*** Block opens ***

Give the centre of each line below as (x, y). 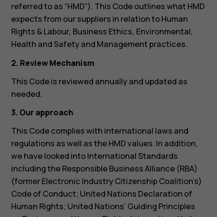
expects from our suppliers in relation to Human (99, 19)
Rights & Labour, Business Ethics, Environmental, (102, 32)
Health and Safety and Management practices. (99, 44)
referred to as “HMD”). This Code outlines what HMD (108, 7)
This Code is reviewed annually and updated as (99, 81)
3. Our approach (42, 113)
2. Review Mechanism (53, 63)
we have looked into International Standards (94, 156)
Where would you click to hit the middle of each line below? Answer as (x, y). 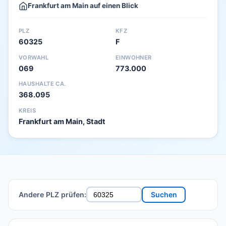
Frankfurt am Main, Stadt (62, 121)
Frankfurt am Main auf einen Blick (83, 6)
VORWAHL (34, 57)
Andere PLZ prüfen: (52, 195)
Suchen (164, 195)
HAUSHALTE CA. (42, 84)
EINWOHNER (133, 57)
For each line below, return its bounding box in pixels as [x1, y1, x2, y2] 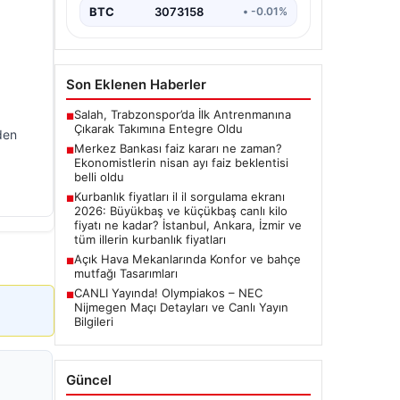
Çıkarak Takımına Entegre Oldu [74, 121, 243, 136]
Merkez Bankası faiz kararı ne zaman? [74, 140, 282, 155]
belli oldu [74, 169, 124, 184]
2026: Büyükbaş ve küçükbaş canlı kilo [74, 203, 287, 218]
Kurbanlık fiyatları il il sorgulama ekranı [74, 188, 285, 204]
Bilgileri [74, 313, 113, 329]
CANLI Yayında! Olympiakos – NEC [74, 285, 262, 300]
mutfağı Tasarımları [74, 265, 178, 280]

*** Block closes ***

A verbatim copy of the entries, stripped of pictures, should be produced.

Problem solution —
Give the centre of each line below as (x, y). 
expects from our suppliers in relation to Human (99, 19)
Rights & Labour, Business Ethics, Environmental, (102, 32)
Health and Safety and Management practices. (99, 44)
referred to as “HMD”). This Code outlines what HMD (108, 7)
This Code is reviewed annually and updated as (99, 81)
3. Our approach (42, 113)
2. Review Mechanism (53, 63)
we have looked into International Standards (94, 156)
Where would you click to hit the middle of each line below? Answer as (x, y). 
Frankfurt am Main, Stadt (62, 121)
Frankfurt am Main auf einen Blick (83, 6)
VORWAHL (34, 57)
Andere PLZ prüfen: (52, 195)
Suchen (164, 195)
HAUSHALTE CA. (42, 84)
EINWOHNER (133, 57)
For each line below, return its bounding box in pixels as [x1, y1, x2, y2] 
Çıkarak Takımına Entegre Oldu [74, 121, 243, 136]
Merkez Bankası faiz kararı ne zaman? [74, 140, 282, 155]
belli oldu [74, 169, 124, 184]
2026: Büyükbaş ve küçükbaş canlı kilo [74, 203, 287, 218]
Kurbanlık fiyatları il il sorgulama ekranı [74, 188, 285, 204]
Bilgileri [74, 313, 113, 329]
CANLI Yayında! Olympiakos – NEC [74, 285, 262, 300]
mutfağı Tasarımları [74, 265, 178, 280]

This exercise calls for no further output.